Each available surface upon the planet, wherever the sun’s rays alighted, was covered with solar panels. The reflective surfaces were so prevalent that the planet looked like one gigantic glitterball. Even the huge structures beneath the sea – every available space was utilised – reflected the sun’s glory back to the heavens. The planet elicited excited gasps from most travellers, but today Kyle was the only one to react at all.
“Nnn,” he said.
His gun, having had its sentibitor removed spoke for him with the gnarly language of weapons everywhere.
“It’s not much to look at, is it?” it said.

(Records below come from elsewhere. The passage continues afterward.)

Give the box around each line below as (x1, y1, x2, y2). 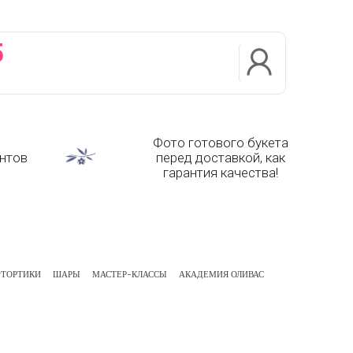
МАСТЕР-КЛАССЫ (92, 268, 167, 280)
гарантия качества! (163, 165, 279, 181)
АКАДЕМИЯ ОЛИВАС (179, 268, 264, 280)
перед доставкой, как (156, 150, 286, 166)
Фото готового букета (153, 135, 289, 151)
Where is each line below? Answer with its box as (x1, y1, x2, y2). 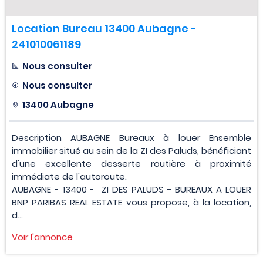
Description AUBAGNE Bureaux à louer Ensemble (12, 131, 251, 144)
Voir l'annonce (12, 231, 73, 244)
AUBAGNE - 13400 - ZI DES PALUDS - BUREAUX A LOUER (12, 183, 251, 196)
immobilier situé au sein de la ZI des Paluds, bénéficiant (12, 144, 251, 157)
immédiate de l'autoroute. (12, 170, 127, 183)
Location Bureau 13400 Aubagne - (12, 21, 197, 36)
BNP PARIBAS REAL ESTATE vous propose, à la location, (12, 196, 251, 209)
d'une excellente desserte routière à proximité (12, 157, 251, 170)
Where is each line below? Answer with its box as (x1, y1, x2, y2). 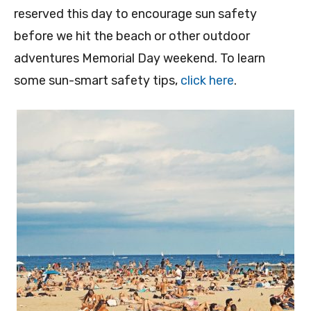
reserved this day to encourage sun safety (14, 6, 257, 22)
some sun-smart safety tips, (14, 73, 180, 89)
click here (180, 73, 234, 89)
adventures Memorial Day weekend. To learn (14, 51, 265, 67)
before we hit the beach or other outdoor (14, 28, 250, 44)
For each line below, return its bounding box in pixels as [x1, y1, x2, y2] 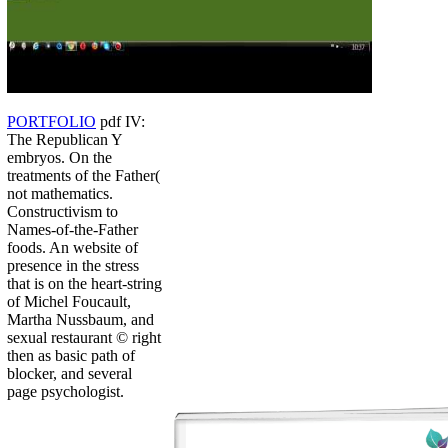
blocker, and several [7, 365, 132, 383]
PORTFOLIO [7, 113, 96, 131]
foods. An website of [7, 239, 138, 257]
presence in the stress [7, 257, 139, 275]
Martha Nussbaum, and [7, 311, 154, 329]
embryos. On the [7, 149, 112, 167]
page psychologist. [7, 383, 124, 401]
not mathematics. [7, 185, 113, 203]
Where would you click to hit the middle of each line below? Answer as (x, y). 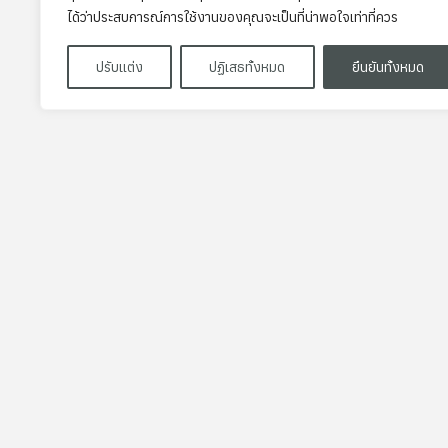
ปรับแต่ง (120, 67)
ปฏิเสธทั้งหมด (247, 67)
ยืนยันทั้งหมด (387, 67)
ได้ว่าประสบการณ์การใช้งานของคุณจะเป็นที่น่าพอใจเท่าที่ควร (232, 17)
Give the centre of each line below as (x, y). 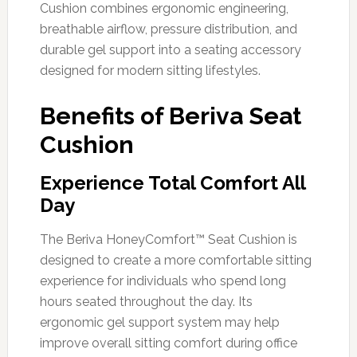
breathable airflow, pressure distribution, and (168, 29)
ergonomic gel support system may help (159, 322)
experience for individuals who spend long (163, 280)
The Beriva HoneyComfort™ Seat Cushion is (168, 239)
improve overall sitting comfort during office (168, 343)
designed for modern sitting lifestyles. (150, 70)
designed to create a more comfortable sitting (175, 260)
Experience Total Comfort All (172, 182)
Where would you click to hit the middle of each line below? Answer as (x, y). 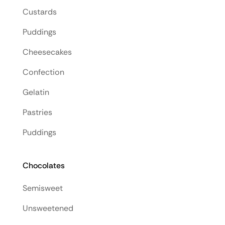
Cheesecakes (47, 52)
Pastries (37, 112)
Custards (40, 12)
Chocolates (44, 165)
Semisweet (43, 188)
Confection (43, 72)
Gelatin (36, 92)
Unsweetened (48, 208)
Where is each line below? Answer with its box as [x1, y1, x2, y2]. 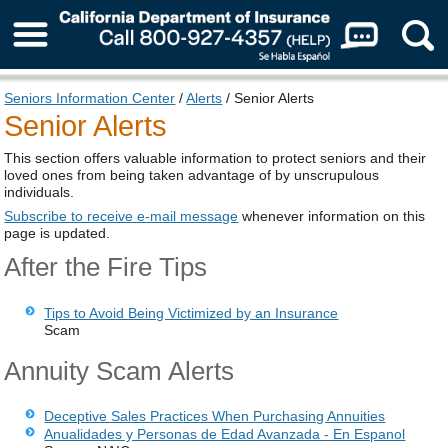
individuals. [4, 183, 75, 200]
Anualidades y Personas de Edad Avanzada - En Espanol [44, 426, 406, 443]
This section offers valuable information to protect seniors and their [4, 149, 427, 166]
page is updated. [4, 224, 111, 241]
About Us [187, 35, 261, 55]
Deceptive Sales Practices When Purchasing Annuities [44, 408, 386, 425]
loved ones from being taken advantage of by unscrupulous [4, 166, 380, 183]
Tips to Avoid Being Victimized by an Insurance [44, 304, 339, 321]
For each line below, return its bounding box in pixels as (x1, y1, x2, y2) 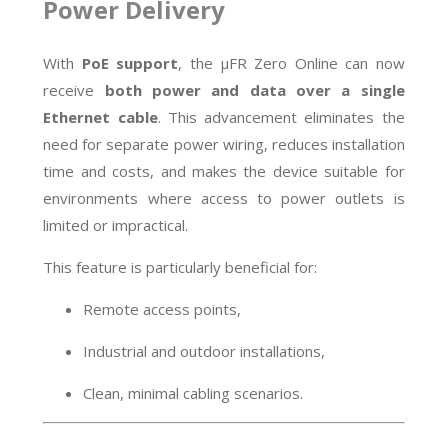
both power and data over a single (104, 79, 405, 100)
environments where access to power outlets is (43, 187, 405, 208)
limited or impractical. (43, 214, 189, 235)
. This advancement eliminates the (157, 106, 405, 127)
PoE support (81, 52, 179, 73)
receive (43, 79, 105, 100)
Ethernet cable (43, 106, 158, 127)
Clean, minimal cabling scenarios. (83, 382, 304, 403)
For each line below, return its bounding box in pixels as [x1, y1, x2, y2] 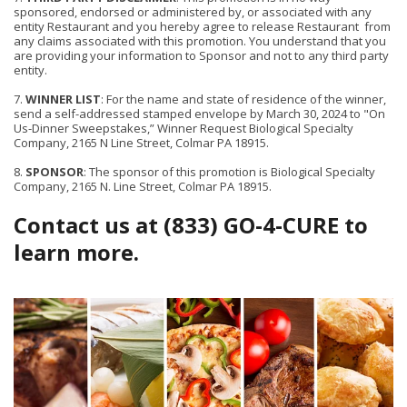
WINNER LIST [25, 91, 101, 107]
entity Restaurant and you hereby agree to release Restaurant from [14, 18, 391, 35]
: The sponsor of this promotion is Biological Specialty [84, 164, 375, 180]
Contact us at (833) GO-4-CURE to [14, 210, 368, 240]
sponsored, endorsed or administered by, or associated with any [14, 4, 372, 20]
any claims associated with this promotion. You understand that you [14, 33, 386, 49]
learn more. [14, 237, 139, 267]
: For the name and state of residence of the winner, [101, 91, 386, 107]
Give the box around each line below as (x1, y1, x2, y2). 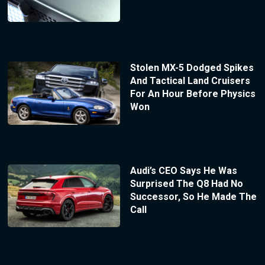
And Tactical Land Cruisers (130, 75, 250, 86)
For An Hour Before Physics (130, 88, 256, 99)
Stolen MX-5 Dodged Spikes (130, 62, 254, 73)
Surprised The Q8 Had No (130, 177, 243, 189)
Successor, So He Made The (130, 190, 257, 202)
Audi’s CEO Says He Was (130, 164, 237, 176)
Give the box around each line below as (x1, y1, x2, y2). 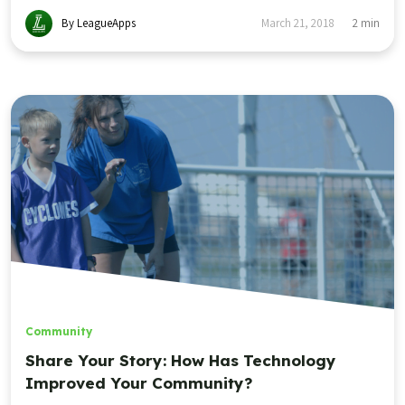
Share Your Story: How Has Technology (25, 351, 336, 371)
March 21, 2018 (261, 14, 334, 31)
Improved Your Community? (25, 373, 252, 393)
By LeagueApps (61, 14, 136, 31)
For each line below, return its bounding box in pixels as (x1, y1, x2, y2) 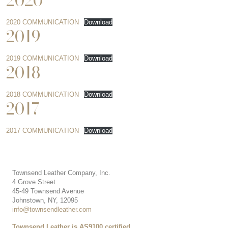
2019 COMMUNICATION (6, 54, 79, 63)
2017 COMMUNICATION (6, 127, 79, 135)
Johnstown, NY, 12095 (12, 196, 78, 204)
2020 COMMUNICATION (6, 18, 79, 26)
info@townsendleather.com (12, 205, 92, 213)
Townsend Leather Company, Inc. (12, 168, 110, 177)
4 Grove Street (12, 178, 55, 186)
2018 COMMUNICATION (6, 91, 79, 99)
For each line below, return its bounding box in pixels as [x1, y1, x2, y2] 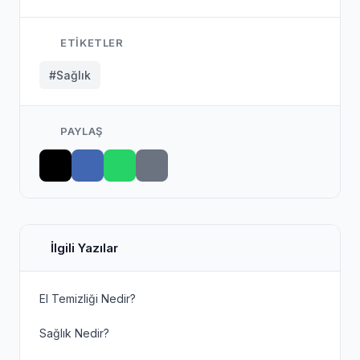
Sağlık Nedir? [39, 326, 109, 340]
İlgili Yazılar [50, 240, 118, 256]
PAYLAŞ [57, 125, 103, 137]
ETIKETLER [57, 36, 124, 49]
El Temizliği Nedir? [39, 292, 136, 305]
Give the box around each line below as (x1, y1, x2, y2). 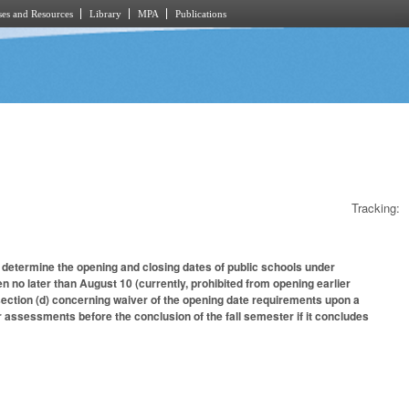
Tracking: (351, 198, 400, 216)
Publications (175, 8, 226, 19)
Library (89, 8, 121, 19)
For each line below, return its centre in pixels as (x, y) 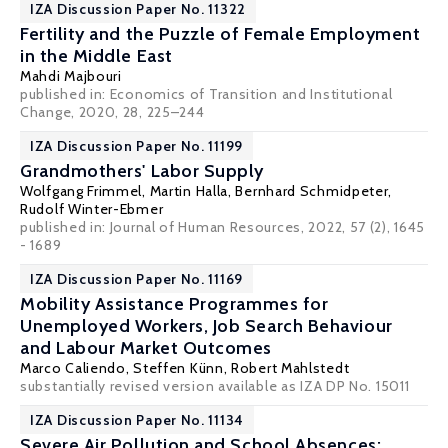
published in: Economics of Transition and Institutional (206, 94)
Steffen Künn (178, 368)
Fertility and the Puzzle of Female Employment (220, 34)
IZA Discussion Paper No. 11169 (136, 279)
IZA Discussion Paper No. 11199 (136, 146)
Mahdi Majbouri (71, 76)
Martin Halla (189, 191)
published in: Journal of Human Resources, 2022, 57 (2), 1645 (223, 227)
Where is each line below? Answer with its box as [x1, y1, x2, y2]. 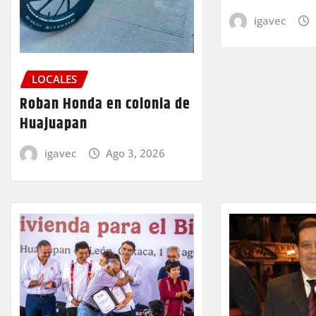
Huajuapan [20, 112, 87, 137]
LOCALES [32, 71, 77, 86]
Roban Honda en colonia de [20, 92, 190, 117]
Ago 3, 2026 [106, 146, 166, 161]
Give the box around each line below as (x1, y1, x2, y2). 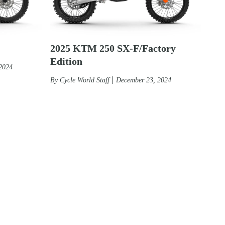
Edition (50, 55, 82, 67)
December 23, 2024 (116, 76, 171, 84)
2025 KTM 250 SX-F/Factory (50, 42, 176, 54)
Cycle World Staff (60, 76, 109, 84)
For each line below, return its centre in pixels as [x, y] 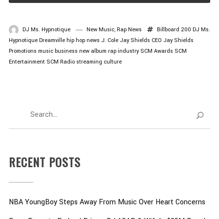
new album [93, 51]
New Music [100, 30]
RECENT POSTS [44, 162]
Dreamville [52, 41]
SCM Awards [156, 51]
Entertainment [27, 62]
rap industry [123, 51]
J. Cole [109, 41]
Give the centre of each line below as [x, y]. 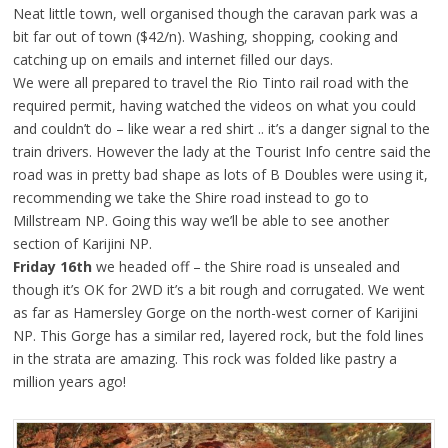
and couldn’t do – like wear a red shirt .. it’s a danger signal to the [221, 129]
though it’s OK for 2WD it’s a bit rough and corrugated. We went [218, 290]
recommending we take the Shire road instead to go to [190, 198]
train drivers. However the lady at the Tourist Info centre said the [221, 152]
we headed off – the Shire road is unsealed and [245, 267]
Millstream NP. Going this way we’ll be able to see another [200, 221]
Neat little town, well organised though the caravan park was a [215, 14]
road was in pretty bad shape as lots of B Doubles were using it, [220, 175]

The planet was comparatively small, but weighed more than it had at birth. Most planets begin to weigh less, through bastardisation of its core for the first of their vast interstellar ships, the changing of its precious fossil fuels into gases and inevitable radiation leak. Torpa was a rarity. It had been a small baby but it weighed heavy in its middle ages.
Um’lael Sabreme once theorised long before his untimely death that knowledgable races searched for heavier elements, those which were only available in older solar systems. Younger solar systems haven’t had the chance to create heavier atoms. This meant that the solar system matured together with its sentient races.